Quand, en 1867, M. Francisque Bouillier remplaça M. Nisard, l’École était même, à certains égards, en progrès et mieux outillée qu’avant ses malheurs. L’enseignement scientifique s’y était développé. Cinq places d’agrégés-préparateurs y avaient été créées, en 1858, auprès de la section des sciences, et les jeunes gens qui s’y étaient succédé avaient pu s’initier aux méthodes de recherche et d’invention sous des maîtres tels que Henri Sainte-Claire Deville et Pasteur. Largement doté par l’affectueuse bienveillance que l’empereur lui témoignait, Sainte-Claire Deville avait appris le chemin de l’Ecole aux chimistes français et étrangers, qui se donnaient, le dimanche, rendez-vous dans son laboratoire. Les premières découvertes de M. Pasteur n’avaient pas fait moins d’honneur à notre maison, et plusieurs de nos élèves, qu’il avait associés à ses travaux, avaient appris de lui l’art difficile de l’expérimentation méthodique, de celle qui, lorsqu’elle croit l’heure venue d’annoncer ses résultats, ne laisse point place à la contradiction ni même au doute. Dans les lettres aussi, on sentait souffler un esprit nouveau. Avec la liberté rendue, l’enseignement s’était relevé, dans l’intérieur de l’Ecole. L’École des Hautes-Études, par les conférences de sa section d’histoire et de philologie, avait exercé une heureuse influence sur son aînée et illustre voisine. Nos maîtres et nos élèves avaient mieux compris la vertu de la science exacte et précise ; ils avaient commencé de s’intéresser à maintes enquêtes et doctrines auxquelles l’Ecole était, jusqu’alors, restée trop étrangère.
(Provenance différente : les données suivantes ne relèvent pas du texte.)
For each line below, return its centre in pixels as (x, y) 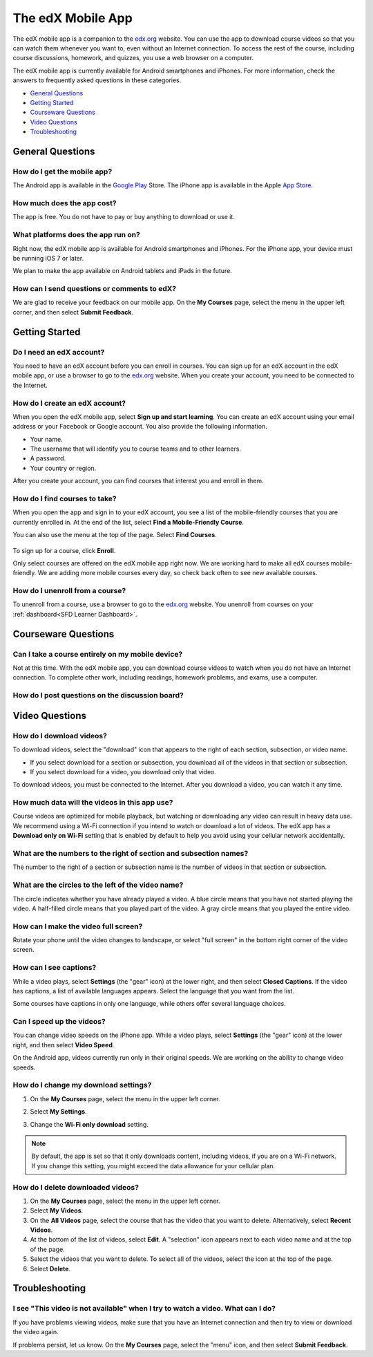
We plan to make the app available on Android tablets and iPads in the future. (123, 271)
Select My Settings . (59, 1112)
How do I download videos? (60, 736)
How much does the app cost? (65, 203)
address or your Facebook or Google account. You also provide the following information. (140, 427)
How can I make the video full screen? (78, 926)
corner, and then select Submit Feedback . (73, 312)
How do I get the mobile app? (63, 171)

Loin d’arrêter ce mouvement, nos désastres de 1870 ne firent que l’accélérer et le rendre plus général. Bien que dispensés du service militaire, nos élèves avaient presque tous, de manière ou l’autre, pris part à la guerre. La paix signée, nulle part mieux que chez nous on ne comprit quels devoirs s’imposaient à quiconque détenait une part de l’autorité, de l’autorité politique ou de l’autorité morale, comment on avait à refaire non seulement les finances et l’armée, mais aussi l’âme même de la nation. Pour payer sa dette, on commença par beaucoup travailler à l’Ecole.